Matwyshyn note que même les employés tenus par des accords de confidentialité enfreignent ces contrats, avec des conséquences en chaîne qui vont au-delà de la relation employé-employeur. Les organisations pour lesquelles la confidentialité est vitale doivent développer des processus systémiques sur le partage de l’information. La chercheuse observe l’existence d’une certaine dualité dans le monde des affaires concernant le traitement de l’information professionnelle. D’un côté, la montée en puissance des médias sociaux a rendu les compagnies impatientes d’investir le web, pour entrer en contact avec de nouveaux clients et développer leur présence auprès les différentes communautés. « Pour le marketing, précise Matwyshyn, la technologie et cette possibilité d’entrer en contact représente une aubaine ». D’un autre côté, poursuit-elle, une « dynamique de robot » se développe. Les entreprises utilisent de plus en plus la technologie en interne. Devenant de plus en plus automatisées, et de moins en moins humaines, elles s’appuient sur l’intégration des systèmes informatiques pour stocker des informations sensibles, ce qui, explique-t-elle, « peut s’avérer optimal…ou pas ».
Matswyshyn explique que les systèmes d’information informatisés ont besoin de « filtres humains », qui sont capables de prendre du recul en continu sur la sécurité de l’information, pour identifier les lieux où sont utilisés les différents flux d’information et les rediriger si besoin est. Elle suggère aux organisations de développer de nouveaux systèmes pour le partage de l’information, en partant du haut de la pyramide hiérarchique, avec la collaboration du directeur technique, du directeur de la sécurité, du PDG et des autres membres de la direction générale. En travaillant ensemble, les hauts dirigeants devraient être capables d’élaborer des politiques de partage de l’information intégrées et bien pensées, en accord avec la culture de l’entreprise, permettant de renforcer et d’appliquer strictement le règlement. « Ce sont des décisions qui doivent venir du sommet et créer une culture de responsabilité vis-à-vis de l’information au sein de l’organisation – pas seulement pour l’information qui concerne l’entreprise, mais aussi pour la sécurité des données qu’elle détient sur ses clients ».
Les entreprises ont aujourd’hui en main énormément de données sur leur clientèle, qui sont vulnérables à des fuites préméditées ou accidentelles, souligne Matswyshyn. Les consommateurs, note-t-elle, sont de plus en plus alarmés face aux lettres qu’ils reçoivent d’entreprises leur signalant que leurs données privées ont été captées. Dans les dix dernières années, 45 des 50 Etats américains ont crée des lois obligeant les entreprises à avertir les consommateurs en cas de possible violation de leurs données confidentielles. « L’émergence d’un régime législatif aussi étendu en si peu de temps est sans précédent », dit-elle, reflétant « un cri d’alarme du consommateur et une inquiétude grandissante autour le contrôle ». Les consommateurs veulent être capables de partager l’information, pour améliorer leur accès à des produits et à des services, mais ils veulent aussi que cette information soit dans un canal bien contrôlé, conduisant à ce que les chercheurs appellent « la paradoxe de la confidentialité ».

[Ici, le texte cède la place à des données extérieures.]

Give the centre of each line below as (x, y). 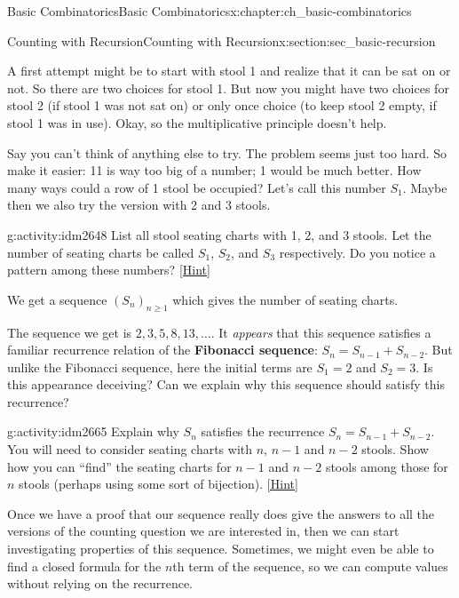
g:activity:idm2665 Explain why (93, 431)
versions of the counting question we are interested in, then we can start (203, 531)
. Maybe (425, 187)
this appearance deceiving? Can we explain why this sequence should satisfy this (226, 384)
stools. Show (395, 449)
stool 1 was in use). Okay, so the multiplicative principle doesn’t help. (197, 122)
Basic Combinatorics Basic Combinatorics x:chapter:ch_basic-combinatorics (210, 11)
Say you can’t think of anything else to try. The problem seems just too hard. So (227, 152)
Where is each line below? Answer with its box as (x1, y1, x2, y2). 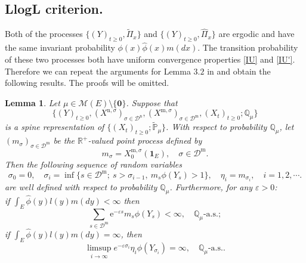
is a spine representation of (5, 120, 104, 133)
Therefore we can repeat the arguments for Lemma (5, 64, 191, 77)
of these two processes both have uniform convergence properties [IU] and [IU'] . (5, 53, 295, 66)
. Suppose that (126, 96, 178, 109)
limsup (87, 243, 112, 252)
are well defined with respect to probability (5, 181, 157, 193)
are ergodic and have (218, 27, 295, 40)
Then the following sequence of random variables (5, 157, 183, 170)
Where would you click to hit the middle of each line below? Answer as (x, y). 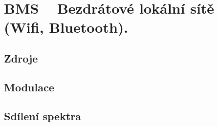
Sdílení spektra (43, 115)
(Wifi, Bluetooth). (66, 27)
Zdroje (21, 58)
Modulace (29, 87)
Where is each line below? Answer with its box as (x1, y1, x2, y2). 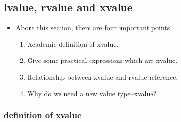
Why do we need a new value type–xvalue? (27, 88, 157, 98)
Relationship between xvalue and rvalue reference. (27, 71, 178, 81)
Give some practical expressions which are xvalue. (27, 55, 178, 65)
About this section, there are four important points (15, 22, 170, 33)
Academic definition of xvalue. (27, 39, 119, 49)
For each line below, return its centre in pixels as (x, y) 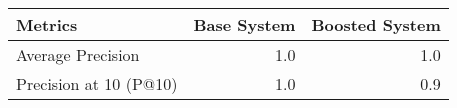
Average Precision (78, 54)
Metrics (47, 24)
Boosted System (376, 24)
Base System (244, 24)
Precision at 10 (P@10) (97, 83)
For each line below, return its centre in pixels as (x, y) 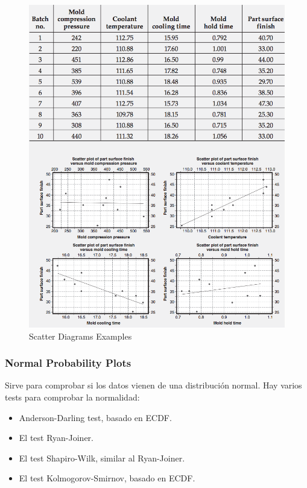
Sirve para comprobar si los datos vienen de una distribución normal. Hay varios (153, 385)
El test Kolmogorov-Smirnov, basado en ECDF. (107, 478)
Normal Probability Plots (68, 363)
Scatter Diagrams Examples (81, 336)
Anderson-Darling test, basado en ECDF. (95, 417)
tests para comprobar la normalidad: (72, 397)
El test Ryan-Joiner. (56, 438)
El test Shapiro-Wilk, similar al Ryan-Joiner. (102, 458)
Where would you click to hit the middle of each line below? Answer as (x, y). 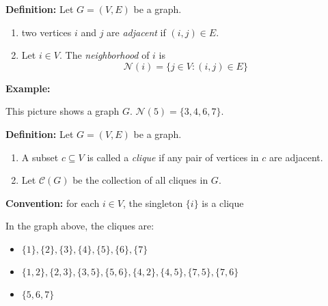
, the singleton (153, 203)
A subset (40, 157)
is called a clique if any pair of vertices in (173, 157)
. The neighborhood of (104, 55)
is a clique (223, 203)
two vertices (46, 32)
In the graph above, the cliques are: (80, 226)
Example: (28, 88)
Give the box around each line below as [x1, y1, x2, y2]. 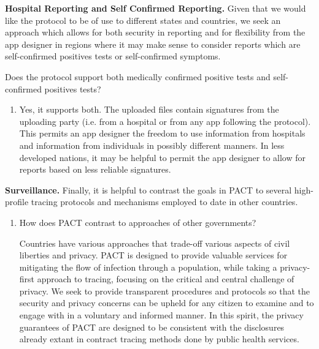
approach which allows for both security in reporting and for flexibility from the [5, 26, 306, 39]
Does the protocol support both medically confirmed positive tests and [5, 70, 271, 83]
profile [5, 195, 29, 208]
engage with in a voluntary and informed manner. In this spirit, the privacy [19, 309, 304, 321]
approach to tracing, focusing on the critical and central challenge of [37, 272, 294, 285]
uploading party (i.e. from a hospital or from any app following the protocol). [19, 114, 311, 127]
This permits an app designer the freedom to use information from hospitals [19, 127, 306, 140]
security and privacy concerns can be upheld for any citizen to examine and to [19, 296, 314, 309]
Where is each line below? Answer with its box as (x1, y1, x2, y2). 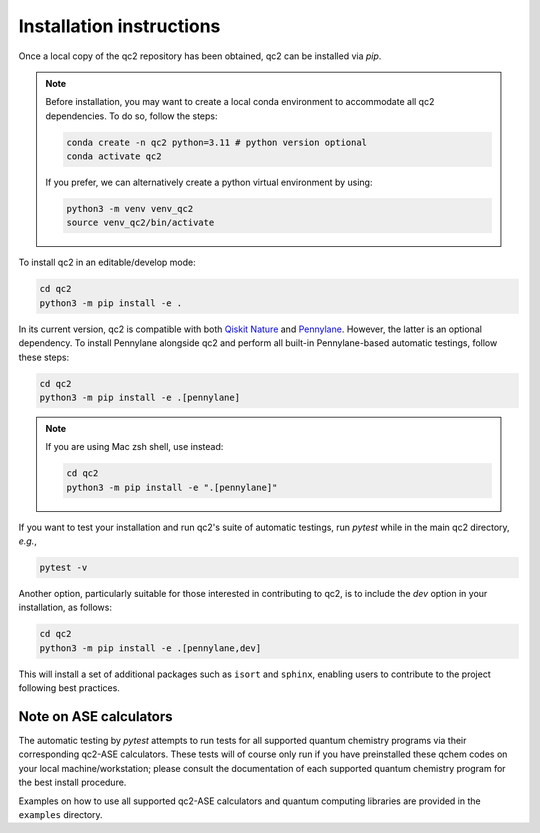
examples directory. (18, 809, 104, 821)
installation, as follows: (18, 601, 112, 614)
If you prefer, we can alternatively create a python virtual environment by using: (45, 176, 373, 189)
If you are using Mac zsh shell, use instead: (45, 441, 224, 453)
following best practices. (18, 682, 120, 694)
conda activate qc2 (66, 151, 162, 162)
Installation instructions (18, 15, 221, 37)
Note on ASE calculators (18, 708, 174, 725)
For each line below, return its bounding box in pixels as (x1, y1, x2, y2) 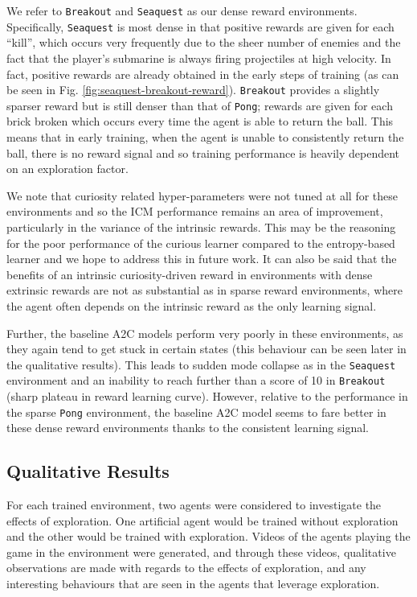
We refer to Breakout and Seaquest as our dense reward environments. (6, 2, 358, 19)
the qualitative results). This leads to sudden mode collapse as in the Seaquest (6, 356, 396, 373)
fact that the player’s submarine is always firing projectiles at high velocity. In (6, 49, 391, 66)
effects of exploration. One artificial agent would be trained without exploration (6, 512, 399, 529)
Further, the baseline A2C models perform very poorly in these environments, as (6, 324, 403, 341)
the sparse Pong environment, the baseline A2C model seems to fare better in (6, 403, 386, 420)
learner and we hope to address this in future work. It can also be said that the (6, 250, 397, 267)
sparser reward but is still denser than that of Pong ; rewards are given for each (6, 97, 393, 113)
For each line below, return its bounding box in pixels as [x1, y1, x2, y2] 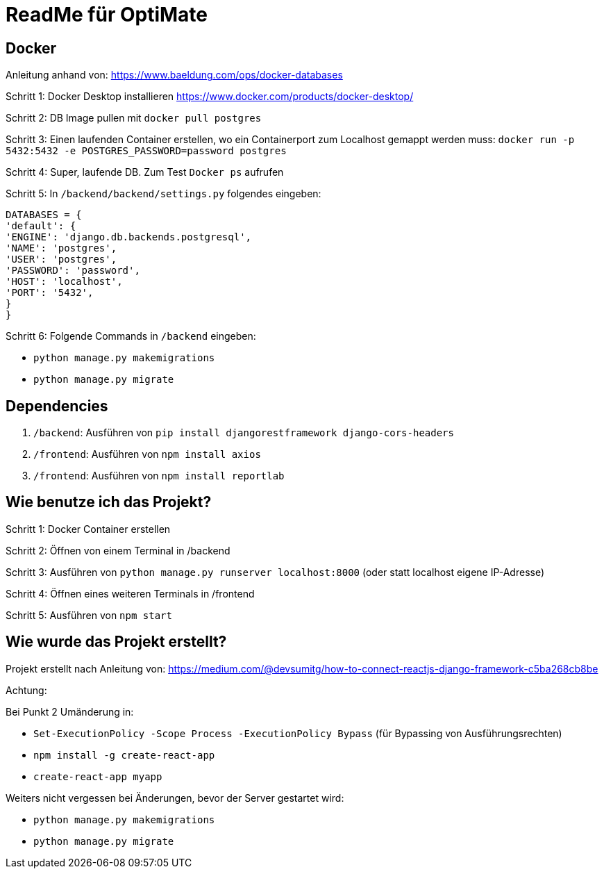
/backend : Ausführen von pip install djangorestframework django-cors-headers [33, 427, 454, 439]
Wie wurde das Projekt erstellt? [6, 633, 227, 651]
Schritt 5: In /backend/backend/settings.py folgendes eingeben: [6, 188, 321, 200]
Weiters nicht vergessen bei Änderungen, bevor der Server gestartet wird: [6, 791, 344, 804]
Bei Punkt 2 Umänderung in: [6, 705, 134, 718]
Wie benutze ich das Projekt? [6, 493, 212, 511]
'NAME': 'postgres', [6, 242, 117, 254]
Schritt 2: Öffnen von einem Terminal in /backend [6, 544, 230, 556]
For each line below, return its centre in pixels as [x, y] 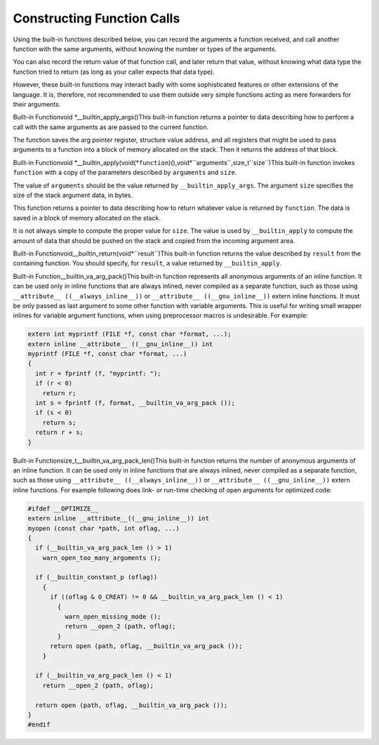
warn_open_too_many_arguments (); [102, 558]
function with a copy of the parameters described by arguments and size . [125, 173]
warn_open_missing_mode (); [113, 617]
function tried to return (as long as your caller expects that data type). [114, 72]
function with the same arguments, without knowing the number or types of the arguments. [145, 48]
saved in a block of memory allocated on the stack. [87, 218]
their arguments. [37, 104]
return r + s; [60, 433]
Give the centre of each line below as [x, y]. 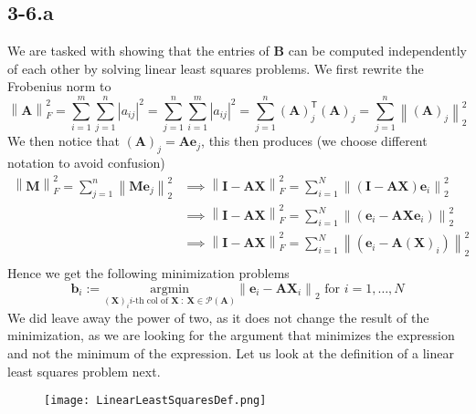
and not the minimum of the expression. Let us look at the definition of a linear [231, 352]
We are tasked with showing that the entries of [138, 51]
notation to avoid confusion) [86, 162]
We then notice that [63, 141]
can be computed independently [377, 51]
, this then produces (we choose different [314, 141]
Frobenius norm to [59, 86]
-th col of [150, 301]

« Les consommateurs veulent un système de confiance et la possibilité d’avoir un certain contrôle sur l’utilisation de leurs données. En clair, ils veulent un régime contractuel plus fort sur le partage à des fins commerciales de l’information qui les concerne », précise Matwyshyn, pour qui il est envisageable qu’un jour, les entreprises soient redevables des dommages causés par une défaillance dans la protection des informations de leurs clients. « Mais les consommateurs ne sont pas vraiment intéressés par l’indémnisation. Ils veulent simplement avoir le contrôle de leurs informations personnelles ».
Une question de confiance
Dans la tourmente post-Wikileaks, les responsables du Pentagone et du département d’Etat américain ont déclaré que certains représentants étrangers étaient maintenant réticents à faire confiance aux représentants officiels américains. « Nous observons déjà à certains signes que des réunions impliquant auparavant de nombreux diplomates incluent désormais un nombre plus réduit », a indiqué le porte-parole du département d’Etat P.J. Crowley. « Nous avons connaissance d’au moins une réunion où il a été demandé de laisser les ordinateurs portables hors de la pièce. »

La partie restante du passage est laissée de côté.